== Directions ==
Although the data below holds other lines too, output only those from the line with "The glorvix com" up to and including the line with "Services Apart", exactly as they appear.

____ Records for this exercise

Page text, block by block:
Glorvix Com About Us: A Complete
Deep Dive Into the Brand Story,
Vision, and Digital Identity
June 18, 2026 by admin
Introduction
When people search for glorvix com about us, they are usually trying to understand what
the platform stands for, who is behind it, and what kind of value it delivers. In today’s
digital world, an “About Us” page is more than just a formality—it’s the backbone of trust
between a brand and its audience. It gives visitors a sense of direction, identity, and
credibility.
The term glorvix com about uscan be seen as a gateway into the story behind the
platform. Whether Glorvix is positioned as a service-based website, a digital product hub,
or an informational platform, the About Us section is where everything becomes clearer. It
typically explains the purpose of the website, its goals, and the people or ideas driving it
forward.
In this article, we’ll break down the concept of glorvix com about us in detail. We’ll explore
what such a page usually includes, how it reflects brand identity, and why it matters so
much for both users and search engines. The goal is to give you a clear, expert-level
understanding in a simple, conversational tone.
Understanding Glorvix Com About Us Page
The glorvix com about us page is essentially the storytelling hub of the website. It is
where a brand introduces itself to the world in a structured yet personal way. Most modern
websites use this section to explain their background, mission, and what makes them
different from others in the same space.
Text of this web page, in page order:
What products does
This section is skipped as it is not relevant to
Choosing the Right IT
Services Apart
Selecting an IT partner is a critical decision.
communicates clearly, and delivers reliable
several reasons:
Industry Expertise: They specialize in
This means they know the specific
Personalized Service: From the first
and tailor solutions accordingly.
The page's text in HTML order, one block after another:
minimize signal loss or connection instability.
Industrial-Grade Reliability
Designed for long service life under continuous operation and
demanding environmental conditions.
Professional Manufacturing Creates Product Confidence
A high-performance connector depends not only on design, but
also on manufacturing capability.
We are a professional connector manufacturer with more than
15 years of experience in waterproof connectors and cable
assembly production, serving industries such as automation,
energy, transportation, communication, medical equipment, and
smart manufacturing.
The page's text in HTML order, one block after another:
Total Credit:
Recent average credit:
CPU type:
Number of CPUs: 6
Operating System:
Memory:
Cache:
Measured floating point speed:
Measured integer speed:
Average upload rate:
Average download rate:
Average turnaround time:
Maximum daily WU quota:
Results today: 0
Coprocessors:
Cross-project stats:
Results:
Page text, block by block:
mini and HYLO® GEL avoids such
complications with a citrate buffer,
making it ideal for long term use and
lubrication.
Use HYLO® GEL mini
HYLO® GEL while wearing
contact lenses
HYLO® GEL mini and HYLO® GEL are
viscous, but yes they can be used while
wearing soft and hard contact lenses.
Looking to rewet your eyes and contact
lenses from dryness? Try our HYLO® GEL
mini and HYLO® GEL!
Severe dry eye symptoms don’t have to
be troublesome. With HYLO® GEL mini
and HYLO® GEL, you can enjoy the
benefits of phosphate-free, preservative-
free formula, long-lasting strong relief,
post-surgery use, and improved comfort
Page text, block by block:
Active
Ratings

________
____ Records for this exercise

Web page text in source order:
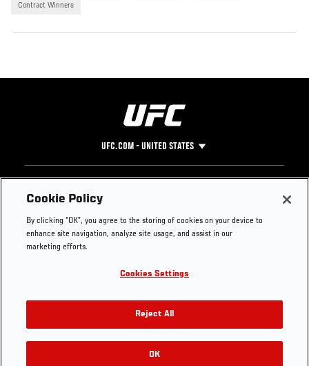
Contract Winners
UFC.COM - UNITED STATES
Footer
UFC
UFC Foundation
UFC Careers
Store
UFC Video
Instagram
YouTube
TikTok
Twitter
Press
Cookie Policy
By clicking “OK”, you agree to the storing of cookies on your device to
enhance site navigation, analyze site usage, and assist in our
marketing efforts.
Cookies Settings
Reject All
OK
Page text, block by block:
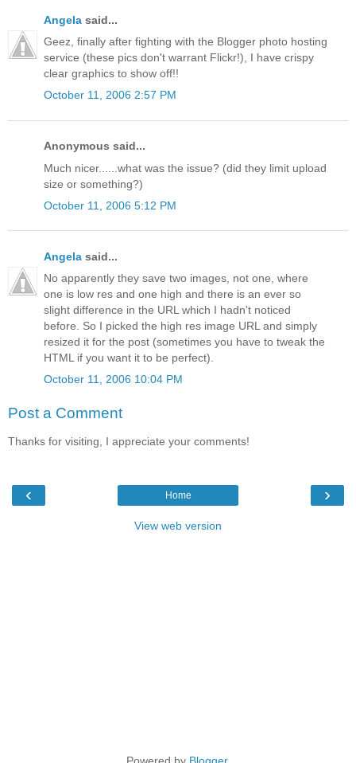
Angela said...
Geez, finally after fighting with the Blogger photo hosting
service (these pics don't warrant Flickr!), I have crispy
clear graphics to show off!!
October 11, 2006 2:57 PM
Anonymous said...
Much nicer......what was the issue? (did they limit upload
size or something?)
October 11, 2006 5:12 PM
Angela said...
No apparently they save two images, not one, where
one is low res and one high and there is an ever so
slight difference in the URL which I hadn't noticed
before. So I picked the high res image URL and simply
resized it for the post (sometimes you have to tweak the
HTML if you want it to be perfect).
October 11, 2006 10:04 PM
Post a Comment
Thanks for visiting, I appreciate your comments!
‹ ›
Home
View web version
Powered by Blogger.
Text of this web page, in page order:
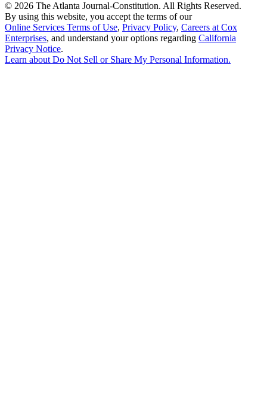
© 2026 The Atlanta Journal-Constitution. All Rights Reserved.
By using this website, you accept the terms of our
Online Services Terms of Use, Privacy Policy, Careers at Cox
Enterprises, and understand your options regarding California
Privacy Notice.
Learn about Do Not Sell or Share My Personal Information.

________

== Task answer ==
The glorvix com about us page is essentially the storytelling hub of the website. It is
where a brand introduces itself to the world in a structured yet personal way. Most modern
websites use this section to explain their background, mission, and what makes them
different from others in the same space.
Text of this web page, in page order:
What products does
This section is skipped as it is not relevant to
Choosing the Right IT
Services Apart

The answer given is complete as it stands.